There are two major developing issues, which are partly related to each other, that may particularly affect the periodontist practising implant dentistry. Firstly, there is the growing problem of peri-implantitis. Reported prevalence rates in long-standing implants do vary, but are typically in the region of 30%. This progressive destructive condition creates particular problems, as it appears to be much more difficult to manage than its first cousin, periodontitis. As many more implants have been placed for a number of years, there is great concern about the incidence of this condition.

Secondly, apparently oblivious to the above problems and an understanding of long-term survival rates of teeth and implants, there is a disturbing trend among some to advocate early removal of diseased teeth and replacement with implants. There may be some short-term gains for the dentist and/or patient to be had from this approach, but it is a sure way to store up major new problems for the future.

There remains much to do to tackle periodontal disease in the UK. One of the most encouraging developments in the near future is the establishment of care pathways within the general dental services that place considerable emphasis on prevention, risk factor management and tackling early periodontal disease, as well as mapping out appropriate care for those in need of more involved periodontal treatment. This will inevitably be painful for some, as it represents a new way of service delivery based on evidence-based outcomes. However, it also carries with it the prospect of better provision of higher level periodontal care, particularly if the planned development of dentists with some specialist skills is successful.

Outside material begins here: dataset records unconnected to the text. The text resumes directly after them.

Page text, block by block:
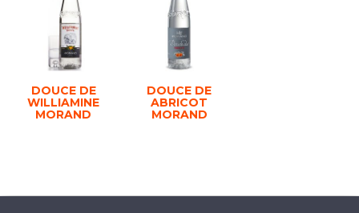
DOUCE DE
WILLIAMINE
MORAND
DOUCE DE
ABRICOT
MORAND
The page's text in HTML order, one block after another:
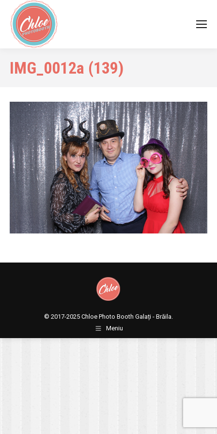
IMG_0012a (139)
© 2017-2025 Chloe Photo Booth Galați - Brăila.
Meniu
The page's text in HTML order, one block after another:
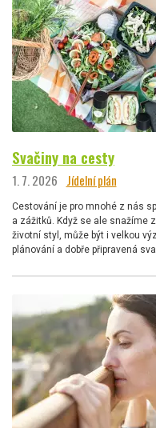
Svačiny na cesty
1. 7. 2026 Jídelní plán
Cestování je pro mnohé z nás
a zážitků. Když se ale snažíme
životní styl, může být i velkou
plánování a dobře připravená
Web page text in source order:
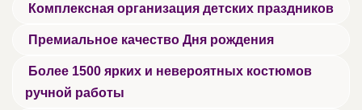
Комплексная организация детских праздников
Премиальное качество Дня рождения
Более 1500 ярких и невероятных костюмов
ручной работы
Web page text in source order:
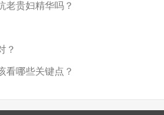
老贵妇精华吗？
？
看哪些关键点？
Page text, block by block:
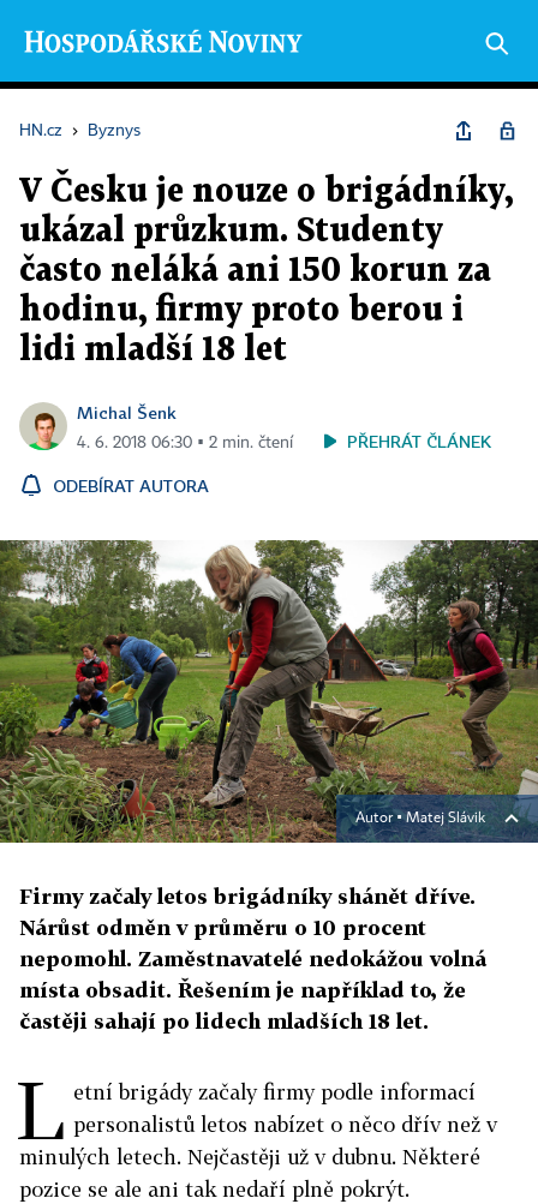
HN.cz › Byznys
V Česku je nouze o brigádníky,
ukázal průzkum. Studenty
často neláká ani 150 korun za
hodinu, firmy proto berou i
lidi mladší 18 let
Michal Šenk
4. 6. 2018 06:30 ▪ 2 min. čtení PŘEHRÁT ČLÁNEK
ODEBÍRAT AUTORA
Autor ▪Matej Slávik
Firmy začaly letos brigádníky shánět dříve.
Nárůst odměn v průměru o 10 procent
nepomohl. Zaměstnavatelé nedokážou volná
místa obsadit. Řešením je například to, že
častěji sahají po lidech mladších 18 let.
L etní brigády začaly firmy podle informací
personalistů letos nabízet o něco dřív než v
minulých letech. Nejčastěji už v dubnu. Některé
pozice se ale ani tak nedaří plně pokrýt.
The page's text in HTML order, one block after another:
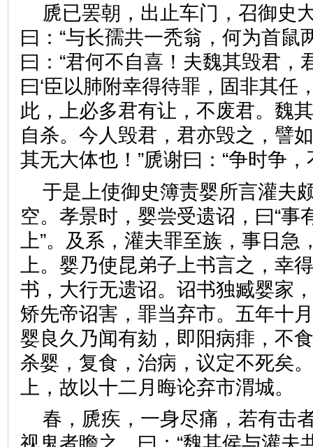
虒已罢朝，出止车门，召御史
曰：“与长孺共一秃翁，何为首鼠
曰：“君何不自喜！夫魏其毁君，
曰‘臣以肺附幸得待罪，固非其任
此，上必多君有让，不废君。魏
自杀。今人毁君，君亦毁之，譬
其无大体也！”虒谢曰：“争时
于是上使御史簿责婴所言灌夫
空。孝景时，婴尝受遗诏，曰“事
上”。及系，灌夫罪至族，事日
上。婴乃使昆弟子上书言之，幸
书，大行无遗诏。诏书独臧婴家
矫先帝诏害，罪当弃市。五年十
婴良久乃闻有劾，即阳病痱，不
杀婴，复食，治病，议定不死矣
上，故以十二月晦论弃市渭
春，虒疾，一身尽痛，若有击
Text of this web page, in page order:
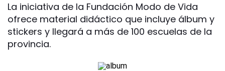
La iniciativa de la Fundación Modo de Vida
ofrece material didáctico que incluye álbum y
stickers y llegará a más de 100 escuelas de la
provincia.
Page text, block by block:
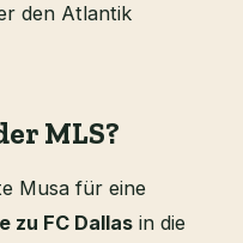
den Atlantik
MLS?
Musa für eine
zu FC Dallas in die
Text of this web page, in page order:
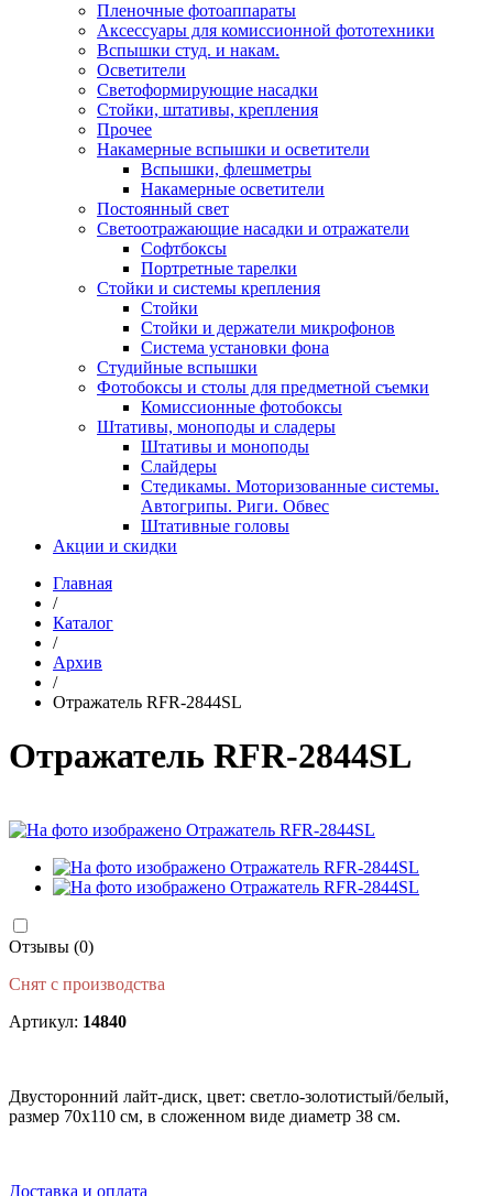
Пленочные фотоаппараты
Аксессуары для комиссионной фототехники
Вспышки студ. и накам.
Осветители
Светоформирующие насадки
Стойки, штативы, крепления
Прочее
Накамерные вспышки и осветители
Вспышки, флешметры
Накамерные осветители
Постоянный свет
Светоотражающие насадки и отражатели
Софтбоксы
Портретные тарелки
Стойки и системы крепления
Стойки
Стойки и держатели микрофонов
Система установки фона
Студийные вспышки
Фотобоксы и столы для предметной съемки
Комиссионные фотобоксы
Штативы, моноподы и сладеры
Штативы и моноподы
Слайдеры
Стедикамы. Моторизованные системы.
Автогрипы. Риги. Обвес
Штативные головы
Акции и скидки
Главная
/
Каталог
/
Архив
/
Отражатель RFR-2844SL
Отражатель RFR-2844SL
Отзывы (0)
Снят с производства
Артикул: 14840
Двусторонний лайт-диск, цвет: светло-золотистый/белый,
размер 70x110 см, в сложенном виде диаметр 38 см.
Доставка и оплата
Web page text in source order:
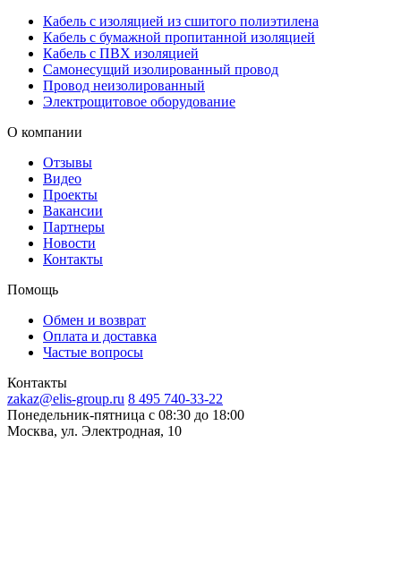
Кабель с изоляцией из сшитого полиэтилена
Кабель с бумажной пропитанной изоляцией
Кабель с ПВХ изоляцией
Самонесущий изолированный провод
Провод неизолированный
Электрощитовое оборудование
О компании
Отзывы
Видео
Проекты
Вакансии
Партнеры
Новости
Контакты
Помощь
Обмен и возврат
Оплата и доставка
Частые вопросы
Контакты
zakaz@elis-group.ru 8 495 740-33-22
Понедельник-пятница c 08:30 до 18:00
Москва, ул. Электродная, 10

The challenge of managing periodontal disease in an increasingly ageing population is likely to become a major issue, and at such time the profession will have to consider how it interacts with general medical services, for example in screening and detection of the currently estimated 750,000 people in the UK who may have undiagnosed diabetes.

The private sector looks set to increase its provision of specialist periodontal care and implant provision. Long-term implant survival and management of peri-implant disease will present new challenges for many. There will undoubtedly be novel treatments and developments on which we can only speculate. These are interesting times indeed, but there is much to do.